YOUR ASSIGNMENT: Would you transcribe the entries below word for word, omitting all images?

(DATA)

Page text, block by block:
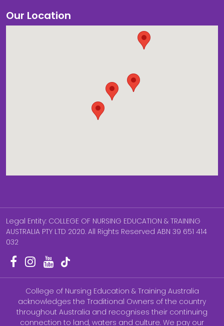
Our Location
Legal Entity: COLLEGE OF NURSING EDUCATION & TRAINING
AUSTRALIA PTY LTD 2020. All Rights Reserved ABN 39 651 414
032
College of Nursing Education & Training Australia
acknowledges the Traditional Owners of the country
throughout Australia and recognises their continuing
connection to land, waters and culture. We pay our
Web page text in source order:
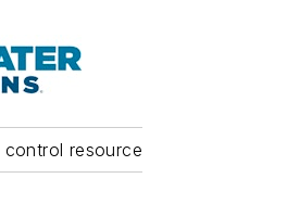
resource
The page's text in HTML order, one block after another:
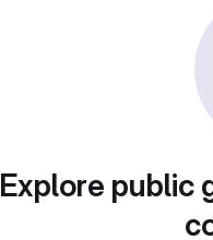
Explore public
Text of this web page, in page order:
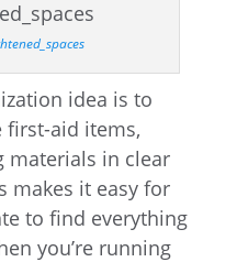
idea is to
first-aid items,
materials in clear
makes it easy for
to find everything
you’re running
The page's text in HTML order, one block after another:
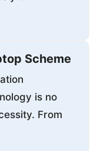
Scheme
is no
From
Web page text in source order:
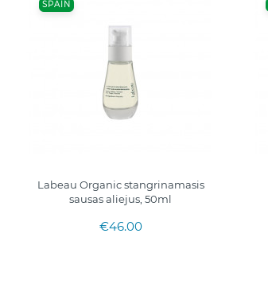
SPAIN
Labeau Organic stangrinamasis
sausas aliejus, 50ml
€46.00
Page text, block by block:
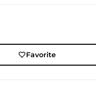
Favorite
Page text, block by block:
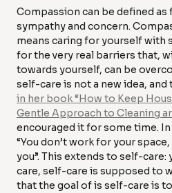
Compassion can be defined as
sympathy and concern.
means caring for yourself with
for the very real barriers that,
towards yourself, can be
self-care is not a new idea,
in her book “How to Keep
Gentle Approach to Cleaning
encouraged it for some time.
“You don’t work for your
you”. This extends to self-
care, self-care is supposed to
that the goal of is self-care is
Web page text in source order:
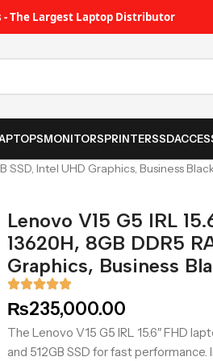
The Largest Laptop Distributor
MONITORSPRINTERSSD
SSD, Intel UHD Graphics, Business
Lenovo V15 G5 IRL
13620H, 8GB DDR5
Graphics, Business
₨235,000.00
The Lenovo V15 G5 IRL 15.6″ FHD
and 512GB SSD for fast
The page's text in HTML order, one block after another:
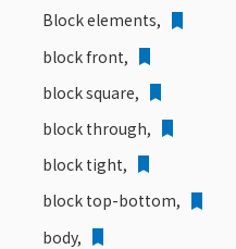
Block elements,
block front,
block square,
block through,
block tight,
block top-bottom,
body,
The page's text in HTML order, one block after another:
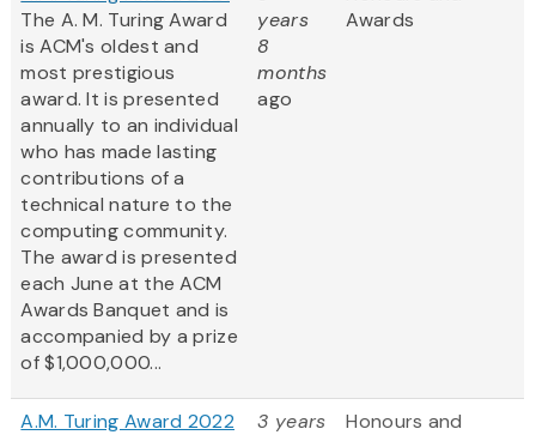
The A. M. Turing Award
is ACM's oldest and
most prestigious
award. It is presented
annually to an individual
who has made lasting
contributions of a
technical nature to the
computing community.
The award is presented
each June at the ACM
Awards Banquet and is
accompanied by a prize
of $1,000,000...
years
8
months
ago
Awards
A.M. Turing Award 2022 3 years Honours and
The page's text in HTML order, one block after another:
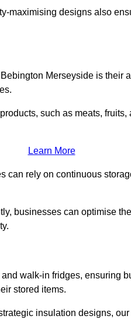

(End DATA)

RESULT OF THE TASK:
Page text, block by block:
Our Location
Legal Entity: COLLEGE OF NURSING EDUCATION & TRAINING
AUSTRALIA PTY LTD 2020. All Rights Reserved ABN 39 651 414
032
College of Nursing Education & Training Australia
acknowledges the Traditional Owners of the country
throughout Australia and recognises their continuing
connection to land, waters and culture. We pay our
Web page text in source order:
resource
The page's text in HTML order, one block after another:
Explore public
Text of this web page, in page order:
idea is to
first-aid items,
materials in clear
makes it easy for
to find everything
you’re running
The page's text in HTML order, one block after another:
Scheme
is no
From
Web page text in source order:
SPAIN
Labeau Organic stangrinamasis
sausas aliejus, 50ml
€46.00
Page text, block by block:
Favorite
Page text, block by block:
Compassion can be defined as
sympathy and concern.
means caring for yourself with
for the very real barriers that,
towards yourself, can be
self-care is not a new idea,
in her book “How to Keep
Gentle Approach to Cleaning
encouraged it for some time.
“You don’t work for your
you”. This extends to self-
care, self-care is supposed to
that the goal of is self-care is
Web page text in source order:
The Largest Laptop Distributor
MONITORSPRINTERSSD
SSD, Intel UHD Graphics, Business
Lenovo V15 G5 IRL
13620H, 8GB DDR5
Graphics, Business
₨235,000.00
The Lenovo V15 G5 IRL 15.6″ FHD
and 512GB SSD for fast
The page's text in HTML order, one block after another:
Block elements,
block front,
block square,
block through,
block tight,
block top-bottom,
body,
The page's text in HTML order, one block after another:
The A. M. Turing Award
is ACM's oldest and
most prestigious
award. It is presented
annually to an individual
who has made lasting
contributions of a
technical nature to the
computing community.
The award is presented
each June at the ACM
Awards Banquet and is
accompanied by a prize
of $1,000,000...
years
8
months
ago
Awards
A.M. Turing Award 2022 3 years Honours and
The page's text in HTML order, one block after another:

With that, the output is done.